Jackfruit Carnitas
Make your next taco night plant-based with this flavorful tender jackfruit carnitas with perfectly crispy edges.
Prep Time: 10 minutes minutes
Cook Time: 20 minutes minutes
Total Time: 30 minutes minutes
Course: Main Course
Cuisine: American, Mexican
Diet: Vegan
Keyword: Vegan Dinner, Vegan Meat
Servings: 6 tacos
1 kitchen towel clean
1 Large Bowl
1 Baking Sheet
- 2 20oz cans jackfruit
- ½ tbsp garlic powder
- ½ tbsp onion powder
- ½ tbsp cumin powder
- 2 tbsp soy sauce
- 1 orange juiced
- ¼ tsp salt
- 1 tbsp oil
Preheat oven to 400 °F
Canned Jackfruit: Open the 2 20oz cans jackfruit, drain and rinse. Use a clean kitchen towel to squeeze out the water and brine. Keep squeezing and twisting the towel to break apart the jackfruit.
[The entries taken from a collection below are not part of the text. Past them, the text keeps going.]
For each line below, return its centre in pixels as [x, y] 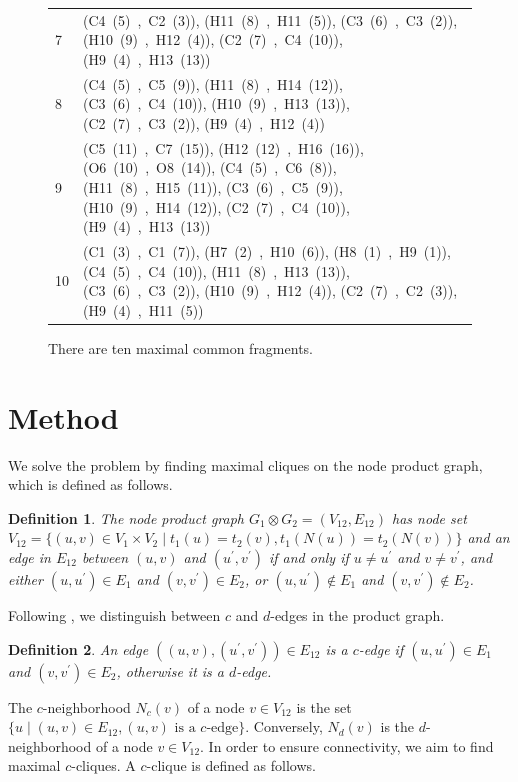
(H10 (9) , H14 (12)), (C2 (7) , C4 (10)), [216, 206]
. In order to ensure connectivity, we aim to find [347, 745]
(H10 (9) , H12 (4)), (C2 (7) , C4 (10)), [213, 39]
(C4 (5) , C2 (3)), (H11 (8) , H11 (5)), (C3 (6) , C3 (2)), [270, 19]
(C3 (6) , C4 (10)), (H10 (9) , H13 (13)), [216, 103]
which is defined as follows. [90, 484]
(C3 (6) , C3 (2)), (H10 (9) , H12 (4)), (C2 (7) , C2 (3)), [270, 290]
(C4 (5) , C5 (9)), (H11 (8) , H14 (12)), [213, 83]
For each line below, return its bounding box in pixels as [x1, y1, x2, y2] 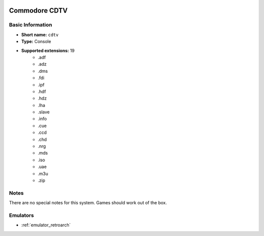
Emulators [9, 212, 34, 218]
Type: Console [21, 39, 51, 44]
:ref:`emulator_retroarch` [21, 222, 71, 228]
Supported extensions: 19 [21, 47, 75, 53]
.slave [38, 109, 50, 115]
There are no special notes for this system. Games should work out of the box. [9, 200, 167, 206]
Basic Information [9, 21, 52, 28]
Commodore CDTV [9, 6, 68, 15]
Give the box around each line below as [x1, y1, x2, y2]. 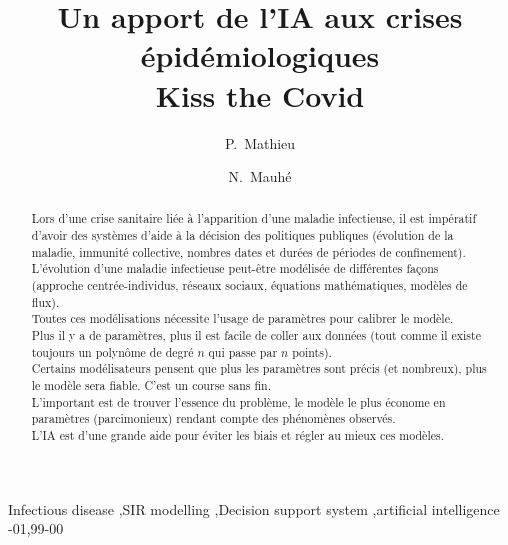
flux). [31, 293, 60, 310]
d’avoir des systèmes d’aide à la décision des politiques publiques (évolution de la [31, 227, 454, 244]
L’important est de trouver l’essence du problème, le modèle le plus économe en [31, 393, 446, 410]
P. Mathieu [224, 132, 296, 153]
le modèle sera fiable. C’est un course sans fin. [31, 377, 271, 394]
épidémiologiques [140, 35, 380, 76]
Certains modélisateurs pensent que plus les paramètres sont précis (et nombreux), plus [31, 360, 487, 377]
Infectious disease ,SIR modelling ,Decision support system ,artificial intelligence [8, 498, 500, 519]
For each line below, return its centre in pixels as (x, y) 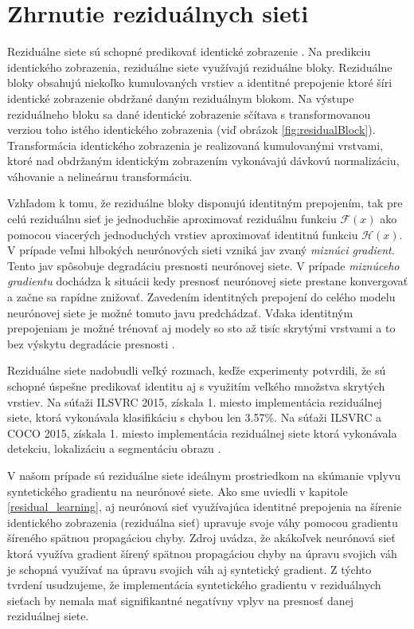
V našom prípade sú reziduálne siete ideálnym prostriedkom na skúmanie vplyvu (204, 475)
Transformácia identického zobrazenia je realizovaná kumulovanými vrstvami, (195, 145)
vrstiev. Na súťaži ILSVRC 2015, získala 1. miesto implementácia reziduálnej (195, 401)
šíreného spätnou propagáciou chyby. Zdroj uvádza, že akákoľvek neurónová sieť (201, 538)
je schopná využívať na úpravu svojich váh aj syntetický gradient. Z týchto (189, 569)
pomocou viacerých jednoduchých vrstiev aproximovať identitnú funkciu (183, 234)
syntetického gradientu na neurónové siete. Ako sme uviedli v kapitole (178, 491)
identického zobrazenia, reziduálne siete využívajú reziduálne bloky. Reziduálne (200, 67)

Shred: Toss jack-fruit in a large bowl. Use clean hands to tear apart any large or hard pieces.
Season: Add ½ tbsp garlic powder,½ tbsp onion powder, ½ tbsp cumin, 2 tbsp soy sauce, 1 orange juiced, ¼ tsp salt, and 1 tbsp oil. Mix until evenly combined with the shredded jackfruit.
Bake: In a baking sheet, spread the jackfruit and bake for 20 minutes, flipping half way through the cooking. The edges will crisp up when done.
Serve: Heat up some corn or flour tortillas to fill with jackfruit carnitas, serve with toppings of your choice.